TASK INPUT:

[Start of section]

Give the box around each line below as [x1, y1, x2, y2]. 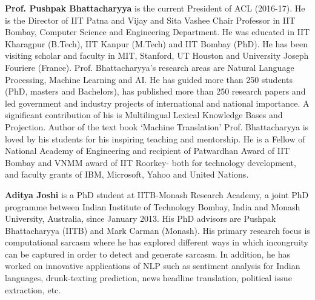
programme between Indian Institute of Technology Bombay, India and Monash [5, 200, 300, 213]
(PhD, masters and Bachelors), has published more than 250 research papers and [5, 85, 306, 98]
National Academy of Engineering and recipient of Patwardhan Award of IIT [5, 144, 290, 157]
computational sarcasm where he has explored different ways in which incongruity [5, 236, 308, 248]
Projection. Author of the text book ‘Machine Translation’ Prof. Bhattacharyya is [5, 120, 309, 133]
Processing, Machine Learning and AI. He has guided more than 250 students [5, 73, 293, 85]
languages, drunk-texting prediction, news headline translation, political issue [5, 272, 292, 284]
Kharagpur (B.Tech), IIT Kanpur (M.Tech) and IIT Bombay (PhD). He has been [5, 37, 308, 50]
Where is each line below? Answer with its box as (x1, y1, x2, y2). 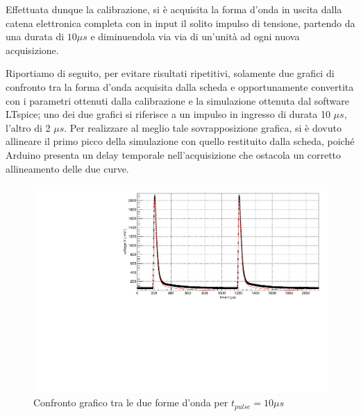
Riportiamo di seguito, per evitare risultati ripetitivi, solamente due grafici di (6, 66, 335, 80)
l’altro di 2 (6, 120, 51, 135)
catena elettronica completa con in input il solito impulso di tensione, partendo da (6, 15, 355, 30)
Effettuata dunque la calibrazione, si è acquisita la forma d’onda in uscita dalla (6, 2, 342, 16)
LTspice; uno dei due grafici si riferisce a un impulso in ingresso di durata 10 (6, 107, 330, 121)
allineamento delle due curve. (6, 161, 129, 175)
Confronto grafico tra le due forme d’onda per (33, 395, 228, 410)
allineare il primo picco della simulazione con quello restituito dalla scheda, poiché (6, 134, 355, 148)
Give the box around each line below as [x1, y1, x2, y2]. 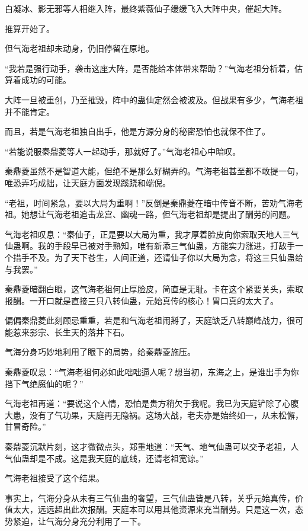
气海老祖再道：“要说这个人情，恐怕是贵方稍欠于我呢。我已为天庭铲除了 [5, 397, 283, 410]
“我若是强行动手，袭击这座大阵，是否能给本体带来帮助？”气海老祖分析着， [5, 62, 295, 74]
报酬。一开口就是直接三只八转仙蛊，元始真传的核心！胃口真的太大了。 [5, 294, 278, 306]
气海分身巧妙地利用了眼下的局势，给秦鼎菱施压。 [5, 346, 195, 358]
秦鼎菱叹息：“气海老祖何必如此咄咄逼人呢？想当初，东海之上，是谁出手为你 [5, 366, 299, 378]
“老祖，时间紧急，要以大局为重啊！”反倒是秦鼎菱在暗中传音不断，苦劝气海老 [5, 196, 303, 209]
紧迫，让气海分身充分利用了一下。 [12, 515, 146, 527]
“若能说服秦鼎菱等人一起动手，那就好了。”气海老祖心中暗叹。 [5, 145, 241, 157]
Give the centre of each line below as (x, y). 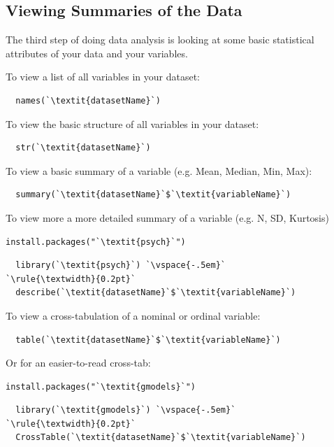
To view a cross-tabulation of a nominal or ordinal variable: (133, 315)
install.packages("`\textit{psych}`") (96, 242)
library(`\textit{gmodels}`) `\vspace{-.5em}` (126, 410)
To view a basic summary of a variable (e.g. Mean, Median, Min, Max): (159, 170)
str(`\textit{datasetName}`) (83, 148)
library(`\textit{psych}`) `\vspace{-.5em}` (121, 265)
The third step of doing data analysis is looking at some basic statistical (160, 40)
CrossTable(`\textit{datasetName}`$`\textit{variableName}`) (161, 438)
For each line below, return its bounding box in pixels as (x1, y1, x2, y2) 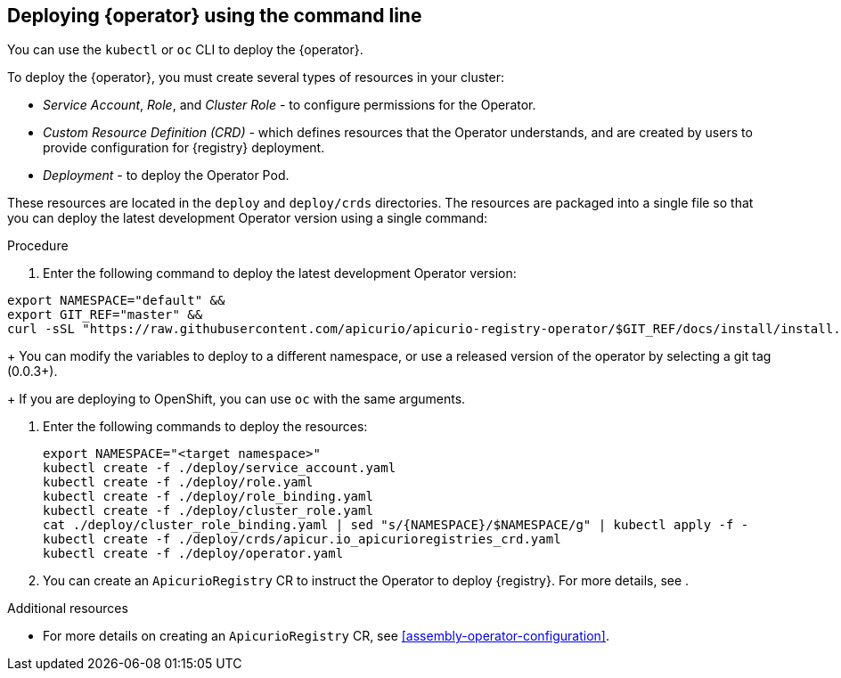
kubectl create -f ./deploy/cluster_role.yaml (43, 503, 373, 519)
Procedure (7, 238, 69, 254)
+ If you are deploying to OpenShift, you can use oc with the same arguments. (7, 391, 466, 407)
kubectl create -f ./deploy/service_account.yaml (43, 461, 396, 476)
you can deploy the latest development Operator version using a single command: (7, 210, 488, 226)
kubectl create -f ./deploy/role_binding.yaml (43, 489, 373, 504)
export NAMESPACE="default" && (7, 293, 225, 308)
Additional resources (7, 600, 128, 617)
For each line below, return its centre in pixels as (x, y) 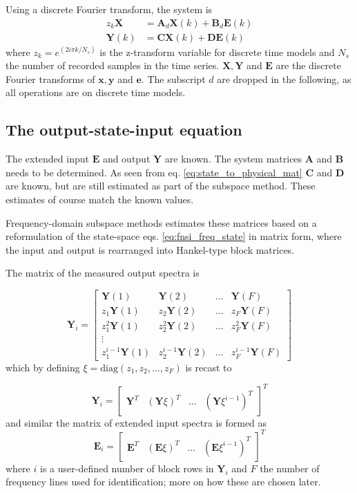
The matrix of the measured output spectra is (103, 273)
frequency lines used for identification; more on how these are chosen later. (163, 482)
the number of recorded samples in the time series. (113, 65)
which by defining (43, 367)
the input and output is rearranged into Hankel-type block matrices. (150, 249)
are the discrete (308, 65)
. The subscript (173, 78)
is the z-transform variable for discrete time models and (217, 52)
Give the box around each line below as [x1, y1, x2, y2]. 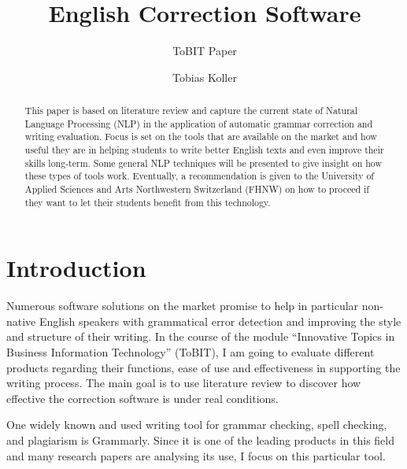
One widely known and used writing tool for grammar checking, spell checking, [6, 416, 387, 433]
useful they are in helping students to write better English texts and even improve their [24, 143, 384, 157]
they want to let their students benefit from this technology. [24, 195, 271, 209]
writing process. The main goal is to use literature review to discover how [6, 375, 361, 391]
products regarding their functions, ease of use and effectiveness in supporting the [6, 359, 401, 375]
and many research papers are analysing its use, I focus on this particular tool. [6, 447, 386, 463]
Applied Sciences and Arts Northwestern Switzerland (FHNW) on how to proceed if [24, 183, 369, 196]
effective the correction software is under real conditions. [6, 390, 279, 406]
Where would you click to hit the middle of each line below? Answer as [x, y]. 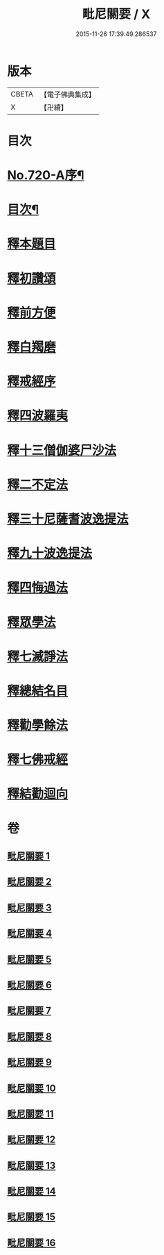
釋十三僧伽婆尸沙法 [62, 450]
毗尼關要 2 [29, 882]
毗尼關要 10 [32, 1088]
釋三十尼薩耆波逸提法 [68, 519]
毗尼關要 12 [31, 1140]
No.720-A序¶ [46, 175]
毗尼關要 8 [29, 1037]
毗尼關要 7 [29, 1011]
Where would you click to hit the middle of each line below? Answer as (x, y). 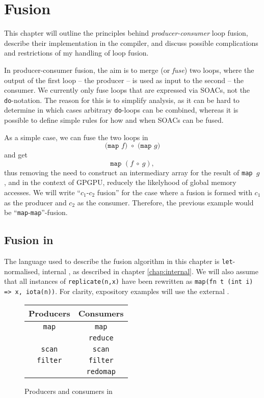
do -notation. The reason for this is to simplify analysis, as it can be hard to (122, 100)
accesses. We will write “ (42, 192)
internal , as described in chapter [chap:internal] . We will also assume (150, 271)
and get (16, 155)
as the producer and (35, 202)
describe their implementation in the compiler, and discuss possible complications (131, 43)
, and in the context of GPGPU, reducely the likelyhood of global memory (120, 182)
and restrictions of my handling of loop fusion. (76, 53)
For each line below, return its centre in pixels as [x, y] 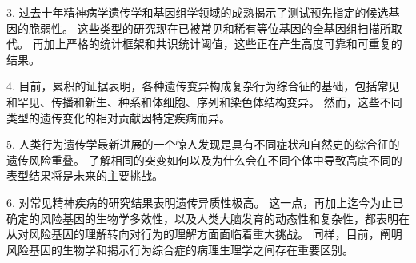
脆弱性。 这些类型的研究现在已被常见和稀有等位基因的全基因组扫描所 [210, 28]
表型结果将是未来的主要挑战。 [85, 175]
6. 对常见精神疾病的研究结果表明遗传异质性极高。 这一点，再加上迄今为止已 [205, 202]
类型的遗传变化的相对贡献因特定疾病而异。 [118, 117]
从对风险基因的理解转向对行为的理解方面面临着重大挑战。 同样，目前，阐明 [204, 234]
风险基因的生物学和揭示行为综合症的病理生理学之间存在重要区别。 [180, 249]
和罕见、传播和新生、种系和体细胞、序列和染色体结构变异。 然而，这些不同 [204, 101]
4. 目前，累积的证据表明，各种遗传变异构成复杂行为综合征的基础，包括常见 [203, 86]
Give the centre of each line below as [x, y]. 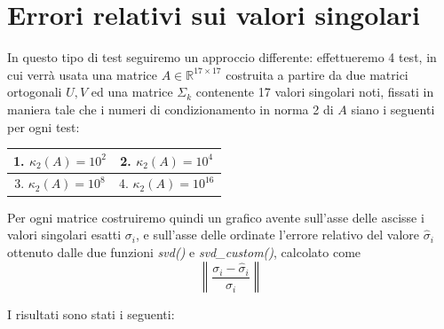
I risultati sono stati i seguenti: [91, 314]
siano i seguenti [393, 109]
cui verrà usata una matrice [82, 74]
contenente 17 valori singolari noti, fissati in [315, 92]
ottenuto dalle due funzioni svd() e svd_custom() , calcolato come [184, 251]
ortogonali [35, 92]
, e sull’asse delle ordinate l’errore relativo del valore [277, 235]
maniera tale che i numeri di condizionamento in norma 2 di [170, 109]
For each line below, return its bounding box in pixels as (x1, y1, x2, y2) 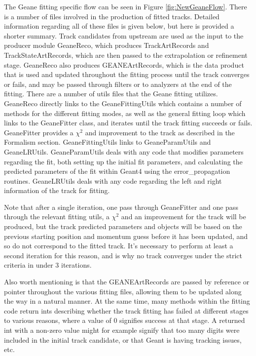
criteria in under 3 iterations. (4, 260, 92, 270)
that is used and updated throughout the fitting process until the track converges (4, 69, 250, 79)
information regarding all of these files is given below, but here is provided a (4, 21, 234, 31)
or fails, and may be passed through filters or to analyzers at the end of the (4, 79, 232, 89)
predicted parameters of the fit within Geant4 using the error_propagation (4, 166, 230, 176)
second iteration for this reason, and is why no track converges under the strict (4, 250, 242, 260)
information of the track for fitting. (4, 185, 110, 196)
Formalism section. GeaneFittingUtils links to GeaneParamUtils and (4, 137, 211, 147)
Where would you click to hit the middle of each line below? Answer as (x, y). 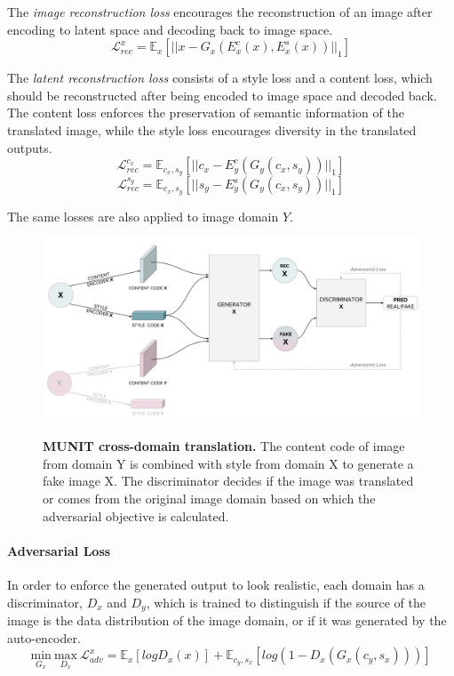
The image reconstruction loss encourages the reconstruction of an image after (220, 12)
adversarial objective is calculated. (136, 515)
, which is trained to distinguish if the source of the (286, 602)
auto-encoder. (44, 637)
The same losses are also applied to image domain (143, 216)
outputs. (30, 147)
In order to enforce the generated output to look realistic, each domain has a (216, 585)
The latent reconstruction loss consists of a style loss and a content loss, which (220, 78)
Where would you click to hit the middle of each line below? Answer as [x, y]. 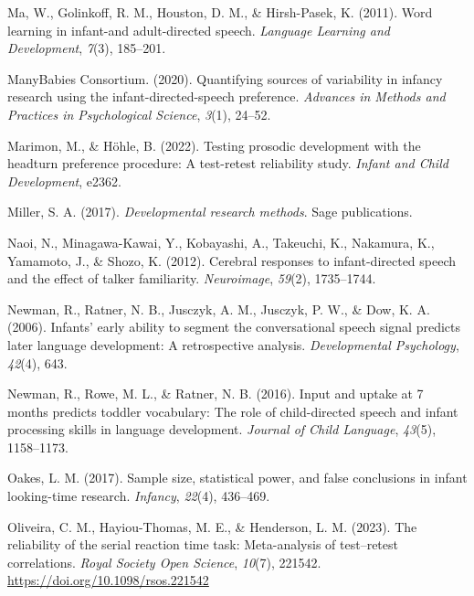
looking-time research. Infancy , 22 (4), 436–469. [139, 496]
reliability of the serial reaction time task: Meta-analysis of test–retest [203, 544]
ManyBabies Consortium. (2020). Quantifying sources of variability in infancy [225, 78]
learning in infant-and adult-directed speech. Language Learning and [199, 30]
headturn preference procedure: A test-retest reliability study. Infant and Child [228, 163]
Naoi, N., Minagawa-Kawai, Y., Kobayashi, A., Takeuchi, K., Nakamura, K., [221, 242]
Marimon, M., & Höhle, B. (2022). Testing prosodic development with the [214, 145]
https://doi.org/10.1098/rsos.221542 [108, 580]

[End of section]

THE PROBLEM:
When the word "retest" appears in a line of the listing, copy that line.

REPLY TO THE EXERCISE:
reliability of the serial reaction time task: Meta-analysis of test–retest [203, 544]
headturn preference procedure: A test-retest reliability study. Infant and Child [228, 163]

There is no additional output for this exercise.